Michael Holmes, CNN.


CHURCH (on camera): Joining me now is Anne Rimoin, professor of epidemiology at UCLA Fielding School of Public Health. Always good to have you with us.


CHURCH: So, all eyes are on this Delta variant that originated in India, it now makes up about 96 percent of all new COVID cases in the U.K., about 10 percent of all new cases here is in the United States. How concerned are you that this Delta variant will very soon dominate all U.S. infections? And how big a threat could that prove to be to those not yet vaccinated?

RIMOIN: It is very important to note that this Delta variant is much more contagious than the original variant, the original strain and the B117 or the U.K. or Alpha variant. In fact, it could be up to 60 percent more contagious. Meaning that if you have the same interaction with somebody who has COVID-19 you are that much more likely to get it than previous variants.

So, it's really important that everybody who is unvaccinated really do double down on their effort to make sure that they are protected, they are wearing a mask, they are social distancing and avoiding exposures where they can. If you are vaccinated you are much less likely to get this -- to get this variant but it is not a zero-risk scenario. You can still become infected, it's just much less likely that you'll end up hospitalized or dying.

So, we all should be concerned. It's a threat, it is definitely important for people who are unvaccinated to take great caution, take great precautions to avoid getting it because it's also possible that this particular variant could lead to more severe symptoms, hospitalizations and death.


RIMOIN: More easily than the earlier ones.

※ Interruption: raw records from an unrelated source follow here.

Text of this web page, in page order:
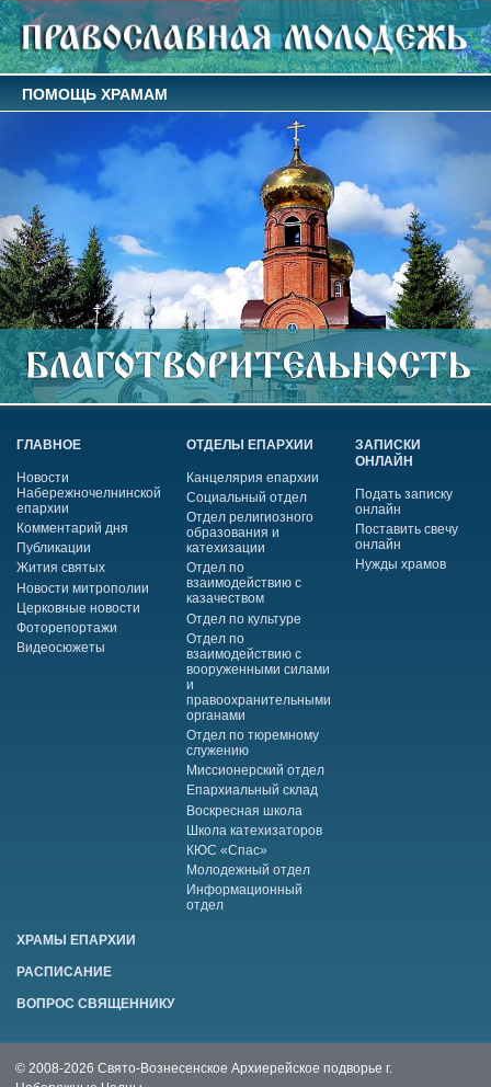
ПОМОЩЬ ХРАМАМ
ГЛАВНОЕ
Новости
Набережночелнинской
епархии
Комментарий дня
Публикации
Жития святых
Новости митрополии
Церковные новости
Фоторепортажи
Видеосюжеты
ОТДЕЛЫ ЕПАРХИИ
Канцелярия епархии
Социальный отдел
Отдел религиозного
образования и
катехизации
Отдел по
взаимодействию с
казачеством
Отдел по культуре
Отдел по
взаимодействию с
вооруженными силами
и
правоохранительными
органами
Отдел по тюремному
служению
Миссионерский отдел
Епархиальный склад
Воскресная школа
Школа катехизаторов
КЮС «Спас»
Молодежный отдел
Информационный
отдел
ЗАПИСКИ
ОНЛАЙН
Подать записку
онлайн
Поставить свечу
онлайн
Нужды храмов
ХРАМЫ ЕПАРХИИ
РАСПИСАНИЕ
ВОПРОС СВЯЩЕННИКУ
© 2008-2026 Свято-Вознесенское Архиерейское подворье г.
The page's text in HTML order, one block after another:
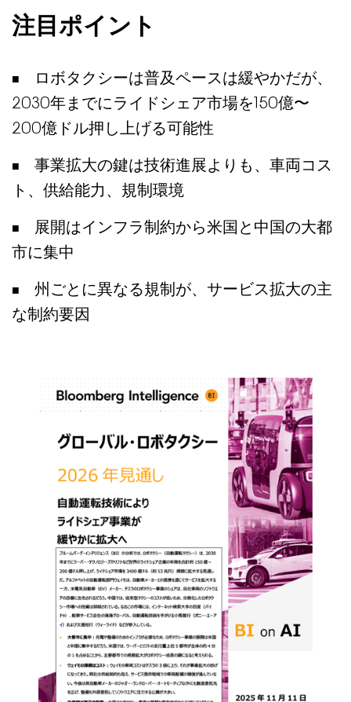
注目ポイント
ロボタクシーは普及ペースは緩やかだが、
2030年までにライドシェア市場を150億〜
200億ドル押し上げる可能性
事業拡大の鍵は技術進展よりも、車両コス
ト、供給能力、規制環境
展開はインフラ制約から米国と中国の大都
市に集中
州ごとに異なる規制が、サービス拡大の主
な制約要因
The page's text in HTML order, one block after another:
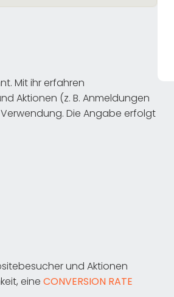
Mit ihr erfahren
Aktionen (z. B. Anmeldungen
Die Angabe erfolgt
und Aktionen
eine CONVERSION RATE
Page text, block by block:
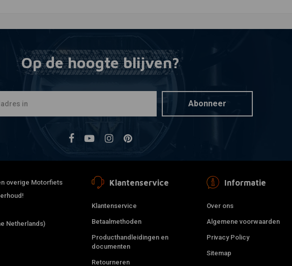
Op de hoogte blijven?
Abonneer
overige Motorfiets
Netherlands)
Klantenservice
Klantenservice
Betaalmethoden
Producthandleidingen en
documenten
Retourneren
Informatie
Over ons
Algemene voorwaarden
Privacy Policy
Sitemap
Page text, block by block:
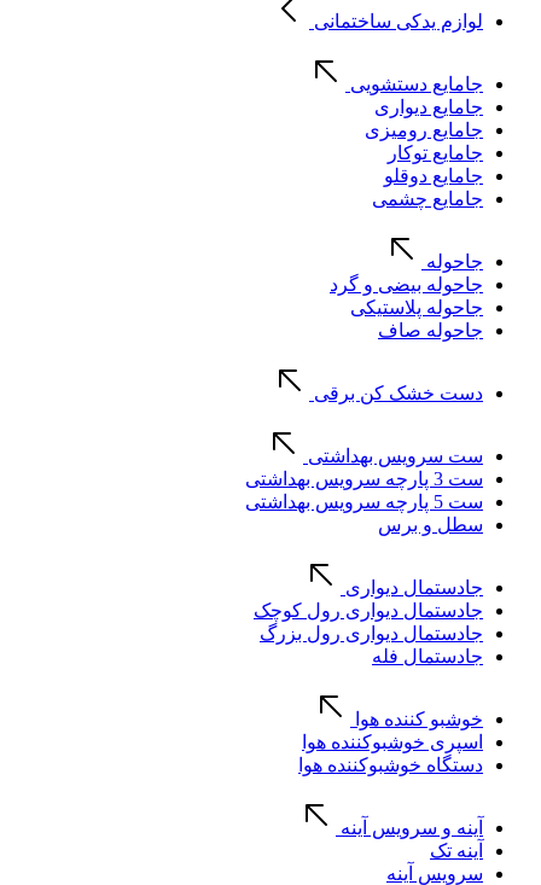
لوازم یدکی ساختمانی
جامایع دستشویی
جامایع دیواری
جامایع رومیزی
جامایع توکار
جامایع دوقلو
جامایع چشمی
جاحوله
جاحوله بیضی و گرد
جاحوله پلاستیکی
جاحوله صاف
دست خشک کن برقی
ست سرویس بهداشتی
ست 3 پارچه سرویس بهداشتی
ست 5 پارچه سرویس بهداشتی
سطل و برس
جادستمال دیواری
جادستمال دیواری رول کوچک
جادستمال دیواری رول بزرگ
جادستمال فله
خوشبو کننده هوا
اسپری خوشبوکننده هوا
دستگاه خوشبوکننده هوا
آینه و سرویس آینه
آینه تک
سرویس آینه
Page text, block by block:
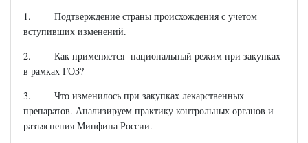
1. Подтверждение страны происхождения с учетом
вступивших изменений.
2. Как применяется национальный режим при закупках
в рамках ГОЗ?
3. Что изменилось при закупках лекарственных
препаратов. Анализируем практику контрольных органов и
разъяснения Минфина России.
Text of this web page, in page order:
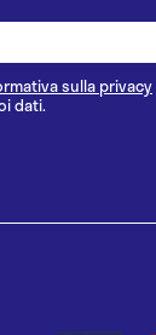
sulla privacy
dati.

CHURCH: An important warning there. And President Biden's goal is to get 70 percent of Americans vaccinated by July 4th. How achievable is that given the pace of getting those jabs in arms is slowing? It has been slowing at least. And if that 70 percent goal is not met what could that mean in terms of the Delta variant and other variants?

RIMOIN: Well, you know, there are two points here. The first one is we've done an incredible job of getting vaccines in arms across the United States. But the problem is we are not at the rate that we need to be. It has slowed down significantly. We're only down to, we're only getting around 200,000 shots in arms right now per day. We need to be stepping up the pace.

If we continue with the pace, we're at right now we are going to fall short. But we do -- we do need to continue on after the 4th of July. We still need those vaccines in arms because everybody that has not been vaccinated is at risk.

So, the bottom line is, we've done a good job, we still need to be doing more and even though we are likely to fall short of the 70, 70 percent goal we can still continue to make that up going forward.

CHURCH: That is good to hear. And the Biden administration is now focused on donating millions of COVID vaccines to poorer nations. But will this be enough to snuff out this latest variant? And of course, any others that may follow?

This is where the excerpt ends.